Aurora Job Updates

Job configurations can be updated at any point in their lifecycle. Usually updates are done incrementally using a process called a rolling upgrade, in which Tasks are upgraded in small groups, one group at a time. Updates are done using various Aurora Client commands.

Rolling Job Updates

There are several sub-commands to manage job updates:

aurora update start <job key> <configuration file>
aurora update info <job key>
aurora update pause <job key>
aurora update resume <job key>
aurora update abort <job key>
aurora update list <cluster>

When you start a job update, the command will return once it has sent the instructions to the scheduler. At that point, you may view detailed progress for the update with the info subcommand, in addition to viewing graphical progress in the web browser. You may also get a full listing of in-progress updates in a cluster with list.

Once an update has been started, you can pause to keep the update but halt progress. This can be useful for doing things like debug a partially-updated job to determine whether you would like to proceed. You can resume to proceed.

You may abort a job update regardless of the state it is in. This will instruct the scheduler to completely abandon the job update and leave the job in the current (possibly partially-updated) state.

For a configuration update, the Aurora Scheduler calculates required changes by examining the current job config state and the new desired job config. It then starts a rolling batched update process by going through every batch and performing these operations, in order:

  • If an instance is not present in the scheduler but is present in the new config, then the instance is created.
  • If an instance is present in both the scheduler and the new config, then the scheduler diffs both task configs. If it detects any changes, it performs an instance update by killing the old config instance and adds the new config instance.
  • If an instance is present in the scheduler but isn’t in the new config, then that instance is killed.

The Aurora Scheduler continues through the instance list until all tasks are updated and in RUNNING. If the scheduler determines the update is not going well (based on the criteria specified in the UpdateConfig), it cancels the update.

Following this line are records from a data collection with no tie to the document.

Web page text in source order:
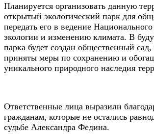
Планируется организовать данную
открытый экологический парк для
передать его в ведение
экологии и изменению климата. В
парка будет создан общественный сад,
приняты меры по сохранению и
уникального природного наследия
Ответственные лица выразили
гражданам, которые не остались
судьбе Александра Федина.
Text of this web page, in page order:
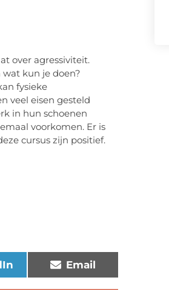
over agressiviteit.
wat kun je doen?
fysieke
veel eisen gesteld
in hun schoenen
voorkomen. Er is
cursus zijn positief.
Email
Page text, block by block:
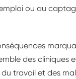
ou au
des
travail et des

Update cancellation runs a procedure similar to the described above update sequence, but in reverse order. New instance configs are swapped with old instance configs and batch updates proceed backwards from the point where the update failed. E.g.; (0,1,2) (3,4,5) (6,7, 8-FAIL) results in a rollback in order (8,7,6) (5,4,3) (2,1,0).

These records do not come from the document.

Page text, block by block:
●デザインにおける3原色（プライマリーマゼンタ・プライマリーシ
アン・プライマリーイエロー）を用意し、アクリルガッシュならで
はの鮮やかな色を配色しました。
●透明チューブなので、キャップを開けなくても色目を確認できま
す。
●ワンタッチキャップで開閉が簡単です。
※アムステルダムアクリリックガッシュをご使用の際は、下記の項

For details on how to control a job update, please see the UpdateConfig configuration object.

Coordinated Job Updates

Some Aurora services may benefit from having more control over updates by explicitly acknowledging (“heartbeating”) job update progress. This may be helpful for mission-critical service updates where explicit job health monitoring is vital during the entire job update lifecycle. Such job updates would rely on an external service (or a custom client) periodically pulsing an active coordinated job update via a pulseJobUpdate RPC.

A coordinated update is defined by setting a positive pulseintervalsecs value in job configuration file. If no pulses are received within specified interval the update will be blocked. A blocked update is unable to continue rolling forward (or rolling back) but retains its active status. It may only be unblocked by a fresh pulseJobUpdate call.

NOTE: A coordinated update starts in ROLL_FORWARD_AWAITING_PULSE state and will not make any progress until the first pulse arrives. However, a paused update (ROLL_FORWARD_PAUSED or ROLL_BACK_PAUSED) is still considered active and upon resuming will immediately make progress provided the pulse interval has not expired.

SLA-Aware Updates

Updates can take advantage of Custom SLA Requirements and specify the sla_aware=True option within UpdateConfig to only update instances if the action will maintain the task’s SLA requirements. This feature allows updates to avoid killing too many instances in the face of unexpected failures outside of the update range.

See the Using the sla_aware option for more information on how to use this feature.

Canary Deployments

Canary deployments are a pattern for rolling out updates to a subset of job instances, in order to test different code versions alongside the actual production job. It is a risk-mitigation strategy for job owners and commonly used in a form where job instance 0 runs with a different configuration than the instances 1-N.

For example, consider a job with 4 instances that each request 1 core of cpu, 1 GB of RAM, and 1 GB of disk space as specified in the configuration file hello_world.aurora. If you want to update it so it requests 2 GB of RAM instead of 1. You can create a new configuration file to do that called new_hello_world.aurora and issue

aurora update start <job_key_value>/0-1 new_hello_world.aurora

This results in instances 0 and 1 having 1 cpu, 2 GB of RAM, and 1 GB of disk space, while instances 2 and 3 have 1 cpu, 1 GB of RAM, and 1 GB of disk space. If instance 3 dies and restarts, it restarts with 1 cpu, 1 GB RAM, and 1 GB disk space.

So that means there are two simultaneous task configurations for the same job at the same time, just valid for different ranges of instances. While this isn’t a recommended pattern, it is valid and supported by the Aurora scheduler.